Minerva Teichert (1888-1976), Alma Baptizes in the Waters of Mormon, 1949-1951, oil on Masonite, 35 7/8 x 48 inches. Brigham Young University Museum of Art.

Five years ago today, President Thomas S. Monson announced a change in the age requirements for missionaries, allowing men and women to serve at the ages of 18 and 19, respectively. The spirit of missionary work is celebrated in this mural by LDS artist Minerva Teichert.

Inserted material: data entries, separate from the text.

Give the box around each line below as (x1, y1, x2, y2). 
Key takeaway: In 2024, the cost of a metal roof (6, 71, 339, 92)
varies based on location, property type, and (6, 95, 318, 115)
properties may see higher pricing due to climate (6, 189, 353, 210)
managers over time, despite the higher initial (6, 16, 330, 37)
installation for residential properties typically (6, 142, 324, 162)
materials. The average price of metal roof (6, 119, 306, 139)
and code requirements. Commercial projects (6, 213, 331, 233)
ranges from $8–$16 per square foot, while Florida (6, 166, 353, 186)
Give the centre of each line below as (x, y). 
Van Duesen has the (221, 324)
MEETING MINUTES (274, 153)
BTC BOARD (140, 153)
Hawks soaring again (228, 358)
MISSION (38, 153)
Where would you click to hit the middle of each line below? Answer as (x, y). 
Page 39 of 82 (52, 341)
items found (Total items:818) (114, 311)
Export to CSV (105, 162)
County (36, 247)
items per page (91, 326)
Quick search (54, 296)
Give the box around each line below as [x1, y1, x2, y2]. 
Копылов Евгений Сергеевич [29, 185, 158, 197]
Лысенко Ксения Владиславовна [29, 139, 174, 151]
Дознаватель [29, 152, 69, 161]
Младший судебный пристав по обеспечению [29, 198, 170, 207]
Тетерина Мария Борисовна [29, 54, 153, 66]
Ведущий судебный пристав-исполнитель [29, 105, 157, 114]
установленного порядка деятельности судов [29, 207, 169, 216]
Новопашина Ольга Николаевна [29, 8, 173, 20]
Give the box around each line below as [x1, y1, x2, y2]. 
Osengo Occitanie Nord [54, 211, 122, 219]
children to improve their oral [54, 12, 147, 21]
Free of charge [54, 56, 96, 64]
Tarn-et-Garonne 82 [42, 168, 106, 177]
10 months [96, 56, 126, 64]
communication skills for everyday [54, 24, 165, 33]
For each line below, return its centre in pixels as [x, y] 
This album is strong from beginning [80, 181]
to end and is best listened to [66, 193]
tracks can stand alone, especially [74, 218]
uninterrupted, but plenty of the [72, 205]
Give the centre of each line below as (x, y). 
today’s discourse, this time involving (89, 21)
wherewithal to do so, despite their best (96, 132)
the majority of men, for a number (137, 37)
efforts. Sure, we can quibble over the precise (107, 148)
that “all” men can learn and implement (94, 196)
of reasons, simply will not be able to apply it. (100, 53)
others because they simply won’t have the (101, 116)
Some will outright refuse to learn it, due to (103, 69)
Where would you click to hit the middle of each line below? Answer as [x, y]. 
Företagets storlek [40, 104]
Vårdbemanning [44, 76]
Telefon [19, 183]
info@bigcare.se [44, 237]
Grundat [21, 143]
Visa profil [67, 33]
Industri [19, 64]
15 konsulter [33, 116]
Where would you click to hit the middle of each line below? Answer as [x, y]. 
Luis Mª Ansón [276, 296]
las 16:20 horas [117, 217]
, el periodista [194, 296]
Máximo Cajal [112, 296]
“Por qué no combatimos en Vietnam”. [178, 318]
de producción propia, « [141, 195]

Teichert surrounds the central baptismal scene of Alma baptizing in the waters of Mormon with groups of people amidst the trees. They watch as Alma baptizes a woman, while a mother prepares her daughter for baptism. The water is so pure that one can see through it. A man on the right faces away from the crowd as he stands guard against the ever-present danger of King Noah’s men. While the main shape formed by the figures is an inverted triangle, children in white form a secondary triangle. One eagerly waits, one is being baptized, and one returns to the bank, water dripping from his hands and clothes. This focus on children may signify that Christ encourages his disciples to be as little children. (Book of Mormon: Mosiah 18: 5-7, 16, 30)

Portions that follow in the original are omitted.